INFORMATION GIVEN
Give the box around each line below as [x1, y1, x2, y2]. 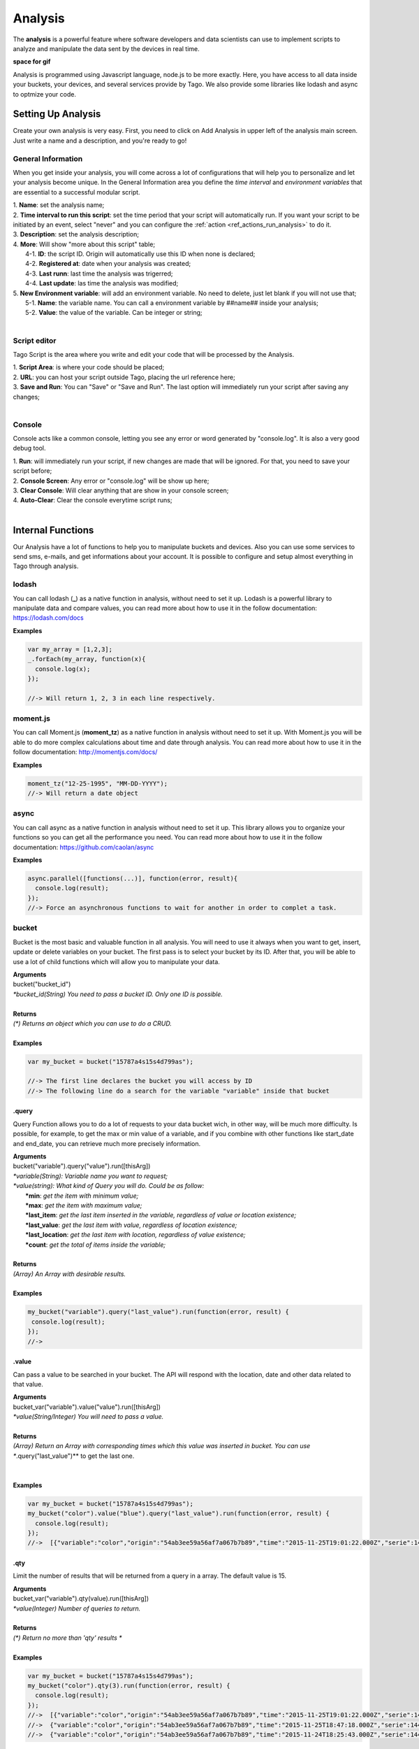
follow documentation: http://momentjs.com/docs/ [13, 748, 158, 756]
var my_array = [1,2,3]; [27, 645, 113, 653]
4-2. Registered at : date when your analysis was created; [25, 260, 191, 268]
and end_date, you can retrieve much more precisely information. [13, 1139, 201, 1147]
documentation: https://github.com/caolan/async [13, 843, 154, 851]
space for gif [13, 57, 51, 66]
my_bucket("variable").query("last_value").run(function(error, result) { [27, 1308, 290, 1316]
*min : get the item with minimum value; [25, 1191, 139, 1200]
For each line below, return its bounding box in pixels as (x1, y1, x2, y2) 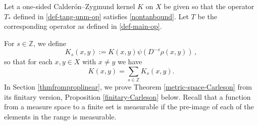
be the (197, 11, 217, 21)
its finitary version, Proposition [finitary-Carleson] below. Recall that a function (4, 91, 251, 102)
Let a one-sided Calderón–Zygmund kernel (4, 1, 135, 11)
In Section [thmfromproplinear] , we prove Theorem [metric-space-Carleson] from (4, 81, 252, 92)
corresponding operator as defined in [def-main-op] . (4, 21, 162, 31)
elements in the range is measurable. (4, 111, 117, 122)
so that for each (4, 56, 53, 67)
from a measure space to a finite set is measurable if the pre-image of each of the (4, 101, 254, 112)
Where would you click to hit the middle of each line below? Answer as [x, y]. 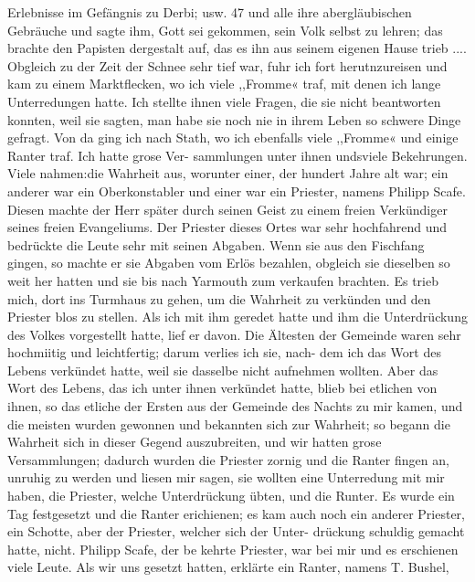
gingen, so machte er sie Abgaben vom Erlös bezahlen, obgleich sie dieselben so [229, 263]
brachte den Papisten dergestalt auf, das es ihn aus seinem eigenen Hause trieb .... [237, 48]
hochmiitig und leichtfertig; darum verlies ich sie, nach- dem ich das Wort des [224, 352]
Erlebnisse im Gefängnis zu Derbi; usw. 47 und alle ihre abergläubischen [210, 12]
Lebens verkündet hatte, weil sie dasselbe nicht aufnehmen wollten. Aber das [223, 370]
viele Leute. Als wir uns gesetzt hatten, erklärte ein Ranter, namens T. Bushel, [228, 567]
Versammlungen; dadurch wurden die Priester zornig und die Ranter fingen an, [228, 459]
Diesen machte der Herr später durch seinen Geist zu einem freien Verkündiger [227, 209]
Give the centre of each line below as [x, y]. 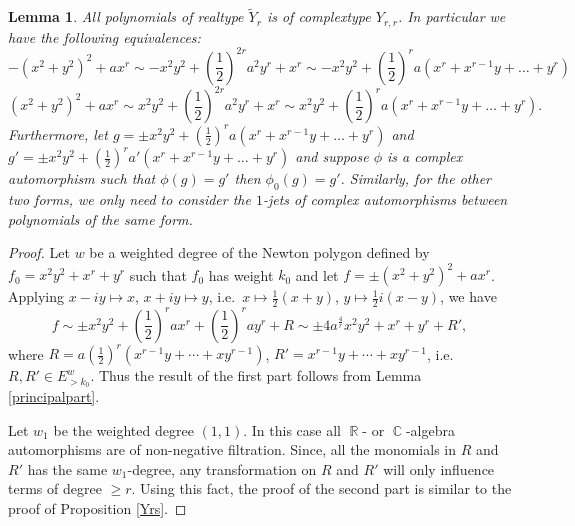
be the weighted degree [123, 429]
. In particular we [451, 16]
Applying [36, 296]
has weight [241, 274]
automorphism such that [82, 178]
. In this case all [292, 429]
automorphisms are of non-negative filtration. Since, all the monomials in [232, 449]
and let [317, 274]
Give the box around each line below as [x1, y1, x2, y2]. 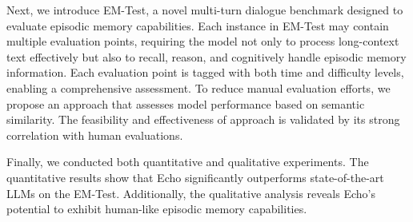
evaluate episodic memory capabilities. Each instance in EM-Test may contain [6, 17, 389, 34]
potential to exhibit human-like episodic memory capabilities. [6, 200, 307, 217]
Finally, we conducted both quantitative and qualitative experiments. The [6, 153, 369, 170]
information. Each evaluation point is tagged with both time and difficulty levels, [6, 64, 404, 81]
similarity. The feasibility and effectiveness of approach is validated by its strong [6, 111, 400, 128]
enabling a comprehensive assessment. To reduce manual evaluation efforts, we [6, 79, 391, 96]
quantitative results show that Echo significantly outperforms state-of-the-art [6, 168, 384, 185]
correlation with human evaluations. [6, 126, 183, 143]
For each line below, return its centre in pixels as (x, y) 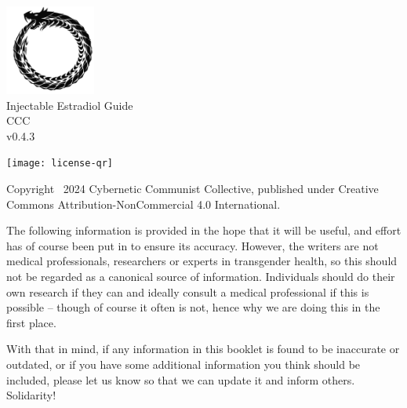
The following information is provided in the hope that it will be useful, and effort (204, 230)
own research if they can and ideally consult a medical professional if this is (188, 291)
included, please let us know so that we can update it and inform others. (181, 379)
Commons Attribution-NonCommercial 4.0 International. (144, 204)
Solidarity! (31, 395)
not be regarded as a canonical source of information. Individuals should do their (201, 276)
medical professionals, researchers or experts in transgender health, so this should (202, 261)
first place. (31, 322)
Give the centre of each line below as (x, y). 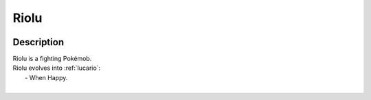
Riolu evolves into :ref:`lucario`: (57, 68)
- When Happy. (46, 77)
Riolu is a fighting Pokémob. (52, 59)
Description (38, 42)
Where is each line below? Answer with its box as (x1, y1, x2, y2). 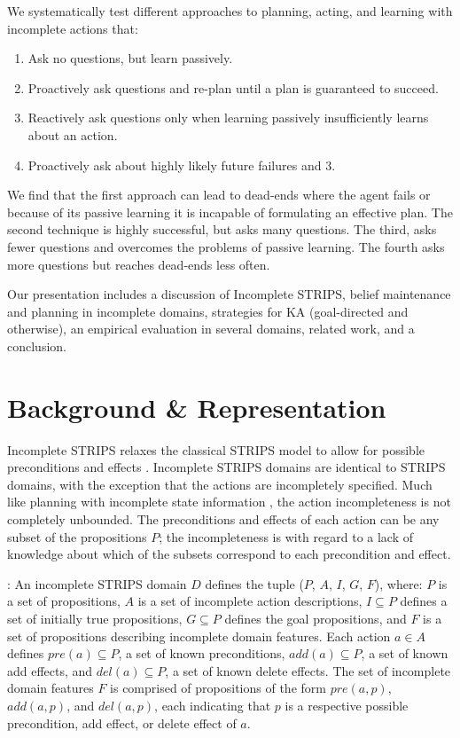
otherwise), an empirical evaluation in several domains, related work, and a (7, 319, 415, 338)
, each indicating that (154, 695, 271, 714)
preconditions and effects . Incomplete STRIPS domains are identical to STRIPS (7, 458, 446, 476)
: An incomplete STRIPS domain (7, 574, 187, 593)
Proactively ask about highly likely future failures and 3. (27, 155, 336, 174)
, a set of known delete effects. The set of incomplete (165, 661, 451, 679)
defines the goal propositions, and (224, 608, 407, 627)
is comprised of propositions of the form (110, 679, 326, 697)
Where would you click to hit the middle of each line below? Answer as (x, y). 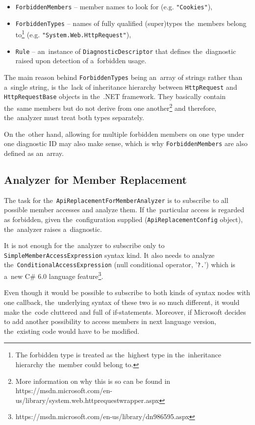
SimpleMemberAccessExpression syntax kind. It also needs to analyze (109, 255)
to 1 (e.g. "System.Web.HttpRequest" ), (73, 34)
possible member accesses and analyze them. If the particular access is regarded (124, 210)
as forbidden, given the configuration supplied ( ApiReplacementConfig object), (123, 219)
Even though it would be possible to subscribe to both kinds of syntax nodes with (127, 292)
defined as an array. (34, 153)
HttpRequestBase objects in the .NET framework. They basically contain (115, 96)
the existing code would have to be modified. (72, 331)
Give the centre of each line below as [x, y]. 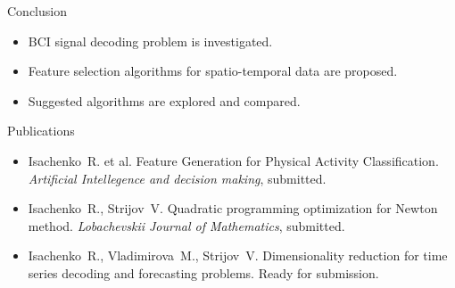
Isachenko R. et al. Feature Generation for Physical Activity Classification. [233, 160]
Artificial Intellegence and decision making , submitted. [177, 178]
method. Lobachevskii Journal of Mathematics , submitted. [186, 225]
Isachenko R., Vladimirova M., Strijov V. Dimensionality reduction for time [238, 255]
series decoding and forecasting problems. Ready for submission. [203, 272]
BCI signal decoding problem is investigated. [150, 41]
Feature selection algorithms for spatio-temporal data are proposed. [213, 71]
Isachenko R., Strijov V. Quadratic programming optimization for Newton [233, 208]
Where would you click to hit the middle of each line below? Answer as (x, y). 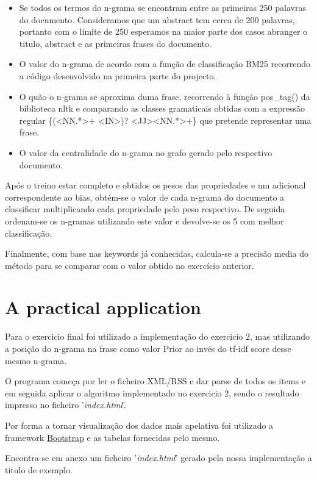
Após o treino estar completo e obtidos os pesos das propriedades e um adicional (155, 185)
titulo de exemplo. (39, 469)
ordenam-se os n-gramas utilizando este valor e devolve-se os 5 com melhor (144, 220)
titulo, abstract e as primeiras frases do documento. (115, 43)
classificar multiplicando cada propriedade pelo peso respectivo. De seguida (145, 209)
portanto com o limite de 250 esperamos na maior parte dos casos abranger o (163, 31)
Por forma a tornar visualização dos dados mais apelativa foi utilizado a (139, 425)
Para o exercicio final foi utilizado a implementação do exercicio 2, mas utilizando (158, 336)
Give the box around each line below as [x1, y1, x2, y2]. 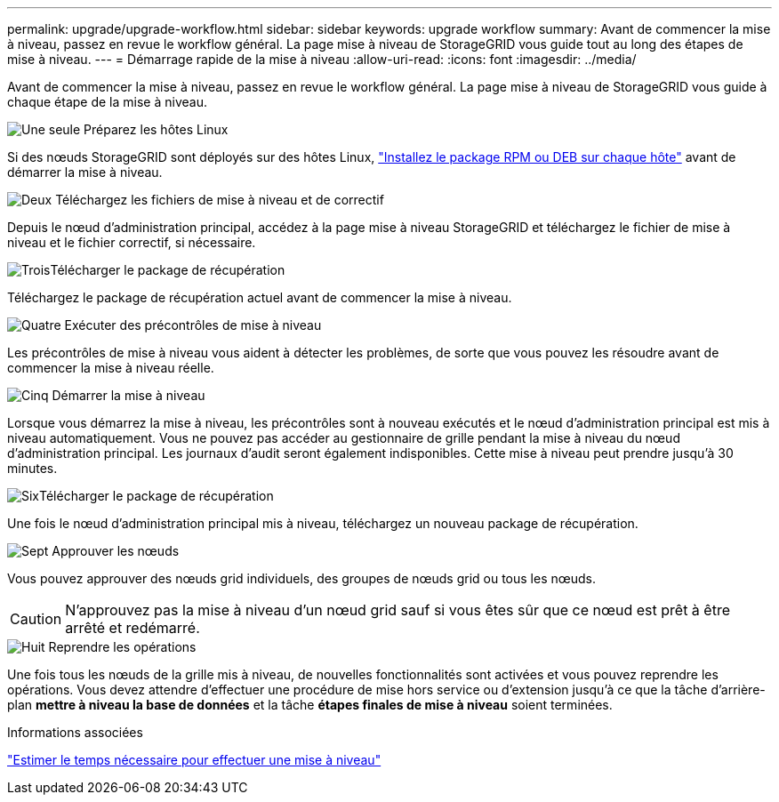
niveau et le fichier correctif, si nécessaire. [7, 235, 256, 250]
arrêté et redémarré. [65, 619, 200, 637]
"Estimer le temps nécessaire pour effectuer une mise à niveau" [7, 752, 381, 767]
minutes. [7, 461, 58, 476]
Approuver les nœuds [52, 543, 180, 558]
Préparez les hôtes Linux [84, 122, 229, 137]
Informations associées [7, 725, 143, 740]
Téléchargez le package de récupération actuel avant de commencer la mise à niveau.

TASK DESCRIPTION
What you give back must be the stretch above, starting at the line with "Após o treino" and ending at the line with "Para o exercicio", copied exactly.

RESPONSE TO THE EXERCISE
Após o treino estar completo e obtidos os pesos das propriedades e um adicional (155, 185)
titulo de exemplo. (39, 469)
ordenam-se os n-gramas utilizando este valor e devolve-se os 5 com melhor (144, 220)
titulo, abstract e as primeiras frases do documento. (115, 43)
classificar multiplicando cada propriedade pelo peso respectivo. De seguida (145, 209)
portanto com o limite de 250 esperamos na maior parte dos casos abranger o (163, 31)
Por forma a tornar visualização dos dados mais apelativa foi utilizado a (139, 425)
Para o exercicio final foi utilizado a implementação do exercicio 2, mas utilizando (158, 336)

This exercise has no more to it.